Losing weight in spite of myself.

I began this blog in February 2011 as a way to help me not quit trying to lose weight, and to learn a few things. It's been an interesting and powerful experience. It certainly confirms what I've long suspected--that although I am a genuinely happy cheery person in the main, I am NOT a happy cheery dieter. I DETEST losing weight. I resent being overweight in the first place and I am a virtuoso in the art of self-sabotage. And YET--I'm doing it! I'm fighting and kicking and EATING all the way down, but the weight is finally going down. The plan I was following in February was a half-baked one largely based on wishful thinking. I gained a little weight and decided to get real. I knew I couldn't just join weightwatchers or count calories or do any one plan and expect to be successful. I decided if I was going to bother to make the effort to lose weight I was going to throw everything I could think of at the problem. And so I do. My real "Day One" for this blog is April 1, 2011. I joined weight watchers, I joined caloriecount.com (awesome website), I read the blog losingweighteveryday.blogspot.com religiously, I keep this blog faithfully, I joined the health programs sponsored by my insurance, I use the principles from overeater's anonymous, I use my church's 12 step program as well, I subscribe--and use--Healthy Cooking Magazine.



The result of all this? Painfully slow progress (About 20 lbs in 10 months). But it IS progress and like the little engine that could I keep on trying in my rebellious way. I have no intention of quitting. This is by far the longest sustained weight loss effort I've ever made in my life. Successful I think, because for the first in my life I've done this MY way--which I've discovered, involves a lot of pizza and restaraunt food. I'm convinced this is the only way to lose weight. For me it must be MY way. For you it MUST be YOUR way. Not weight watcher's way, not your doctor's way, but YOUR way.
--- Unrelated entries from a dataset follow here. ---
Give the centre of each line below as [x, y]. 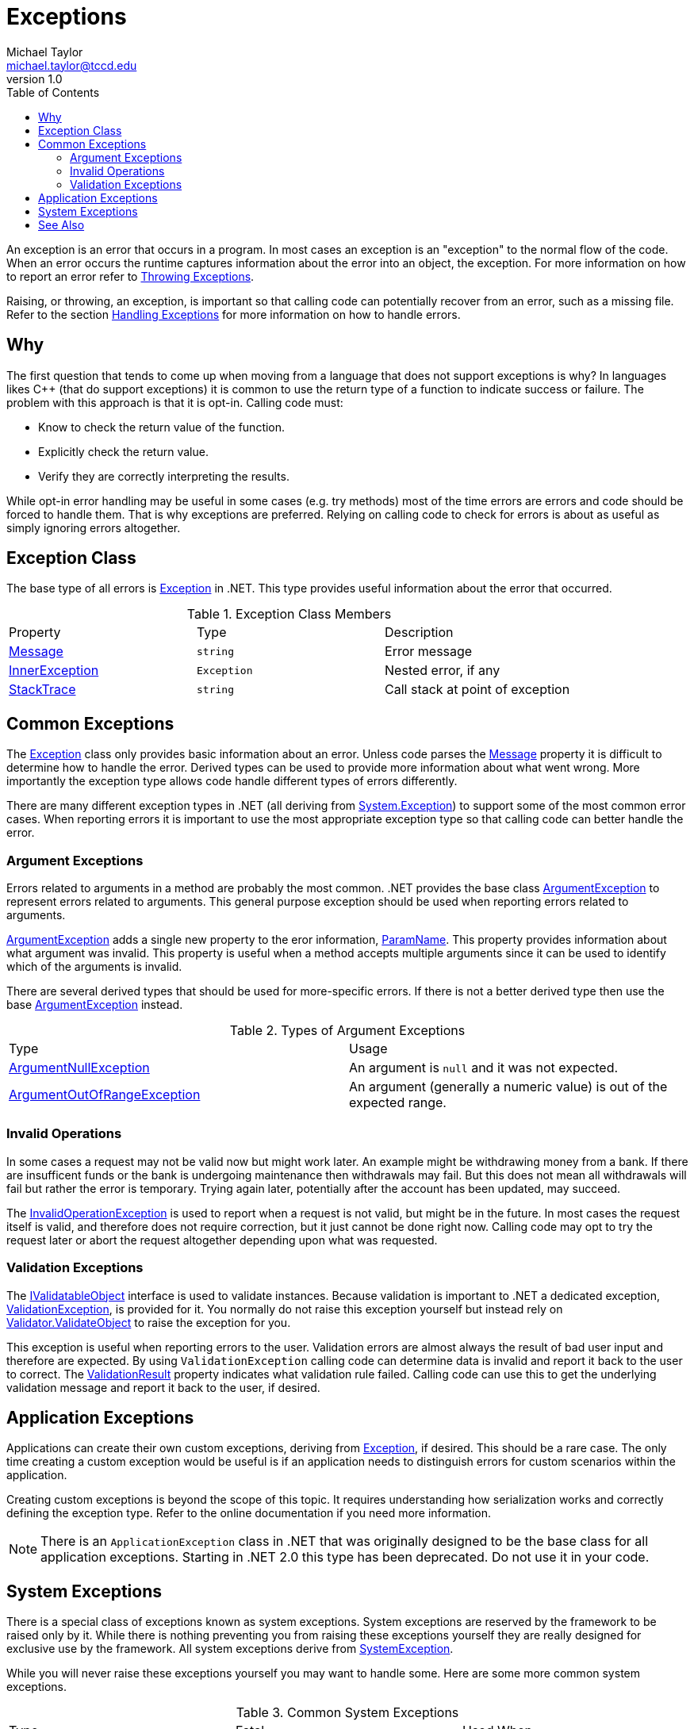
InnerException [54, 671]
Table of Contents [53, 92]
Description [419, 633]
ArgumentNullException [79, 1068]
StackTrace [42, 690]
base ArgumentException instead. [95, 1005]
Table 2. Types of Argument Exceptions [347, 1031]
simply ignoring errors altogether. [94, 527]

Any plan or idea I use is only a tool.

The latest plan to lose weight my way began on Oct 29, 2013. It really is my own crazy plan. As you'll see if you read that post. I've implemented the best ideas of all sorts of eating plans and thrown out the scale. A couple of months in and I'm definitely healthier. I'm actually enjoying myself. I won't weigh until April 1, 2014, so I'll see then if this works the way I hope it will.
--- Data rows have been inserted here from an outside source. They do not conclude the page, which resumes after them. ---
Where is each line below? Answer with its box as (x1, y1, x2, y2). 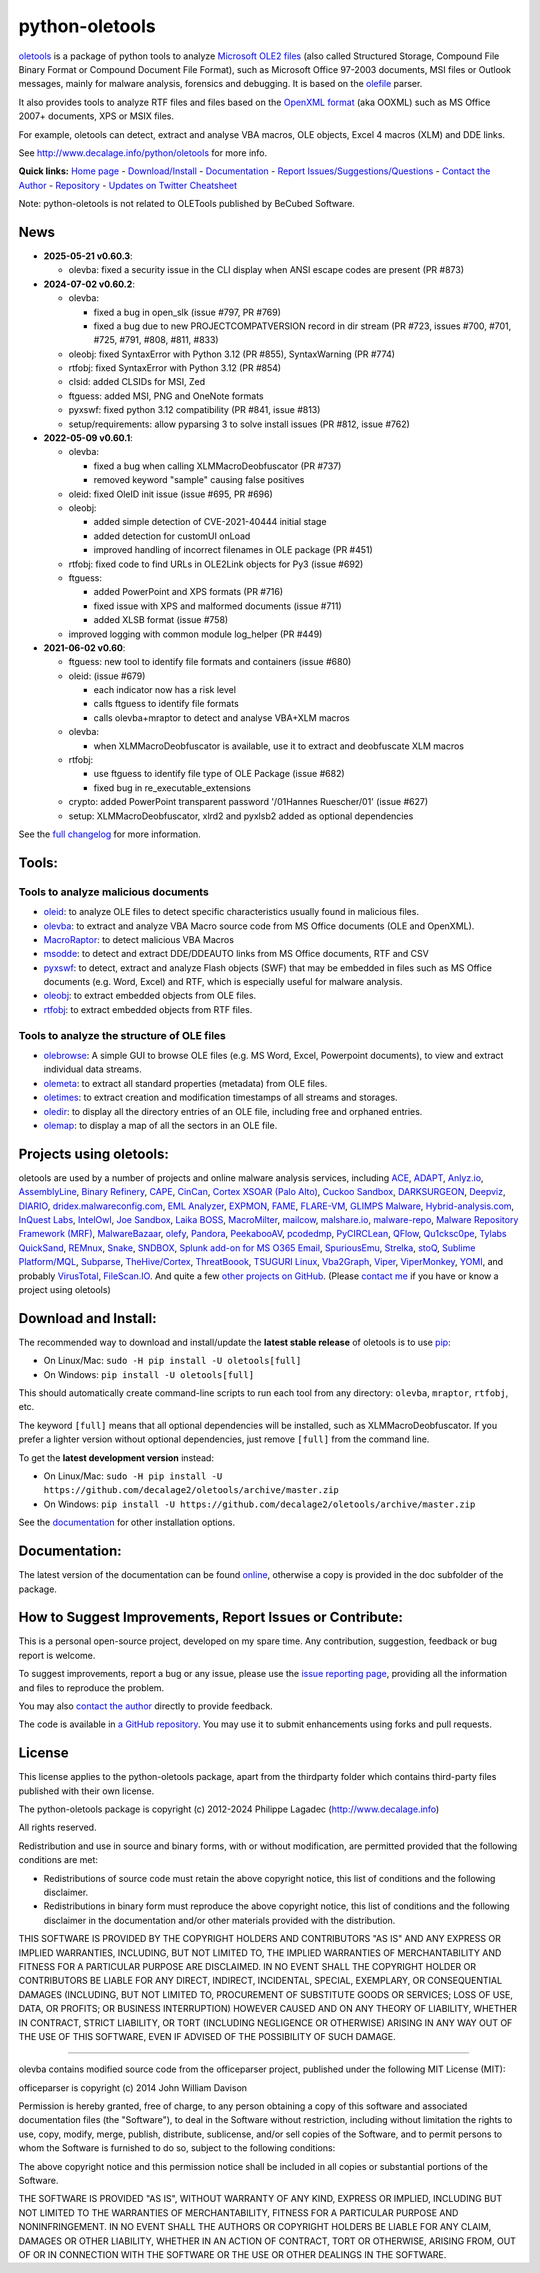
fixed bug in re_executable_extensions (93, 781, 252, 794)
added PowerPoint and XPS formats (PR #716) (93, 586, 284, 598)
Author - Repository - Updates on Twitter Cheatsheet (18, 179, 238, 191)
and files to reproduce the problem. (18, 1681, 165, 1694)
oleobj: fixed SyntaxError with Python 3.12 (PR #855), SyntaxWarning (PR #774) (68, 348, 395, 360)
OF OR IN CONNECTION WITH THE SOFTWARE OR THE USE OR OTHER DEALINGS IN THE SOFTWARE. (18, 2248, 447, 2260)
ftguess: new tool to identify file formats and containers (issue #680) (68, 656, 352, 668)
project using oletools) (18, 1284, 111, 1295)

There is no magic weight loss bullet. But there IS a great deal of magic in the discovery of what I can happily live with (very different from what weight watchers tells me I can happily live with) and still have the body and health I want.

Good luck to all of us on this journey. It's quite a trip!







Monday, March 24, 2014

Hungry Girl!!!

YAY!!!! The Hungry Girl book is out today!!!!!  I'm super excited--I've been waiting three months for this!  It's probably just recipes for different calorie goals, but even still. I'll be glad to either use it or not, and to solidify my own plan.

The thing I'm most excited about is the freedom that exercise will bring me on the new plan---especially at lunch time on flavor point days. 1/2 hour bike riding means I can have a slice of bread with lunch and that will make all the difference. I'm going to have to be careful with the exercise concept though. What do I really mean? For example---today during wellness time--I strolled slowly over to the bank and met with an advisor there. Is that exercise?  I think I just answered my own question---use fitness pal----I would have to honestly plug that in as very slow walking--and whatever I earn--I earn. Just to clarify to myself--walking to work doesn't count, I do that anyway and while it's very beneficial, it only serves to maintain my current weight. I need at least 30 min beyond this for weight loss. AFTER that 30 minutes--extra exercise can be earned for more food. This might mean getting up early in the morning (YUCK!!!) but I get to go to work 1/2 hour later in the summer and that will be a help. Plus, there's wellness time 3 days a week, weekends are easier to find time---so it's really only Tues and Thurs that are difficult. I really think that I'm just going to "do the best I can" with exercise.  Dealing with food is the hardest thing for me. I don't want to demand all changes at once with myself. If the food is in control I get a star. If the exercise is on board so much the better, but I'm not going to beat myself up about it.